Pre-Con Seminar Description:
This session explores the transformative evolution in computer architectures driven by the integration of advanced memory technologies and the influence of artificial intelligence. We delve into the emergence of chiplets, fabrics, and novel switching tiers, alongside hybrid memory and storage solutions that necessitate a comprehensive reevaluation of data flow strategies. Key discussions include the introduction of new memory tiers such as HBM and CXL, and the role of fabrics like NVLink and UALink in shaping memory tiering. As AI demands escalate, blending diverse memory approaches becomes crucial, presenting both opportunities and challenges in terms of energy consumption and efficiency. We will also examine the implications for automotive architectures, mobile clients, edge applications, and the pressing need for sustainable energy solutions in data centers. Attendees will gain insights into these cutting-edge trends and their impact on total cost of ownership, equipping them to make informed technology tradeoffs.

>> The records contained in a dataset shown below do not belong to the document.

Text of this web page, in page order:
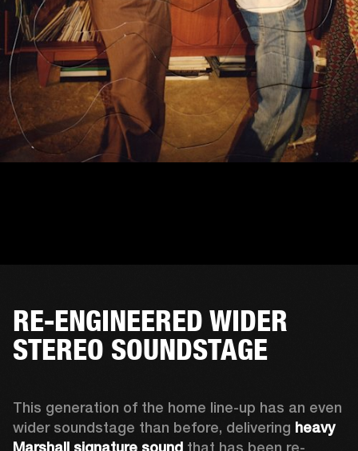
RE-ENGINEERED WIDER
STEREO SOUNDSTAGE
This generation of the home line-up has an even
wider soundstage than before, delivering heavy
Marshall signature sound that has been re-

PRO PDSD2: Rearchitecting Storage for GenAI
Track: Professional Development Series (Pre-Conference)
Speakers:
Chris Newburn, Distinguished Engineer, NVIDIA
Dr. Chris J. Newburn, who goes by CJ, is a Distinguished Engineer who drives industry-wide initiatives like Storage-Next, HPC strategy and the SW IO product roadmap in NVIDIA Compute Software, with a special focus on data center architecture and security, storage and network IO, systems, and programming models for scale. He is a community builder with a passion for extending the core capabilities of hardware and software platforms from HPC into AI, data science, and visualization. He's delighted to have worked on volume products that his Mom used and that help researchers do their life's work in science that previously wasn't possible.

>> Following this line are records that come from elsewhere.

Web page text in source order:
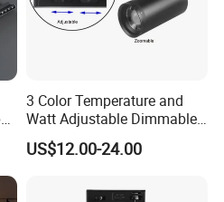
Lighting System Zoomable
3 Color Temperature and
Watt Adjustable Dimmable
Track Spotlight
US$12.00-24.00
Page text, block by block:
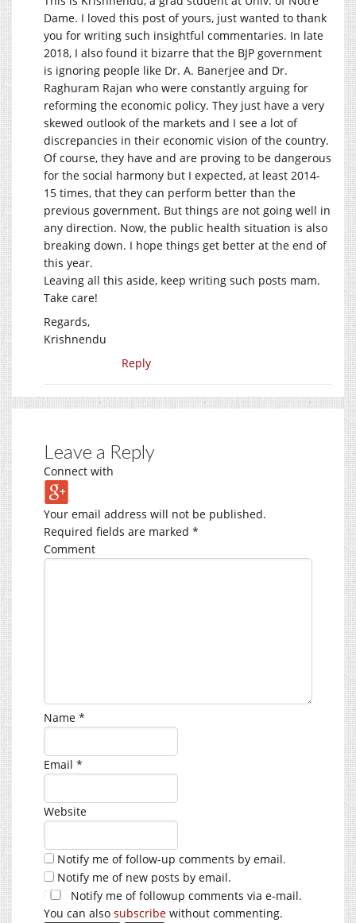
Dame. I loved this post of yours, just wanted to thank
you for writing such insightful commentaries. In late
2018, I also found it bizarre that the BJP government
is ignoring people like Dr. A. Banerjee and Dr.
Raghuram Rajan who were constantly arguing for
reforming the economic policy. They just have a very
skewed outlook of the markets and I see a lot of
discrepancies in their economic vision of the country.
Of course, they have and are proving to be dangerous
for the social harmony but I expected, at least 2014-
15 times, that they can perform better than the
previous government. But things are not going well in
any direction. Now, the public health situation is also
breaking down. I hope things get better at the end of
this year.
Leaving all this aside, keep writing such posts mam.
Take care!
Regards,
Krishnendu
Reply
Leave a Reply
Connect with
Your email address will not be published.
Required fields are marked *
Comment
Name *
Email *
Website
Notify me of follow-up comments by email.
Notify me of new posts by email.
Notify me of followup comments via e-mail.
You can also subscribe without commenting.

Pre-Con Seminar Description:
Applications are changing faster in the GenAI space than we've ever seen. It's very difficult to keep up with shifting requirements that these applications impose on data transmission within computing elements and in storage systems. In this tutorial, the we'll share data-driven insights into storage criticality, access patterns, bandwidth, latency, and granularity. We cover a range of applications, including LLM training and inference, retrieval augmented generation, vector search and vector databases, and graph neural networks including those integrated into LLMs. From these data-driven insights, the audience will see the motivation for the Storage-Next effort that drives toward creating a new storage SKU and storage reference architecture that's focused on IOPs/TCO rather than just TB/$. Expect to leave with greater clarity on what kind of storage is needed where in the data center (global, cluster-local, compute-local) and how this relates to each kind of application.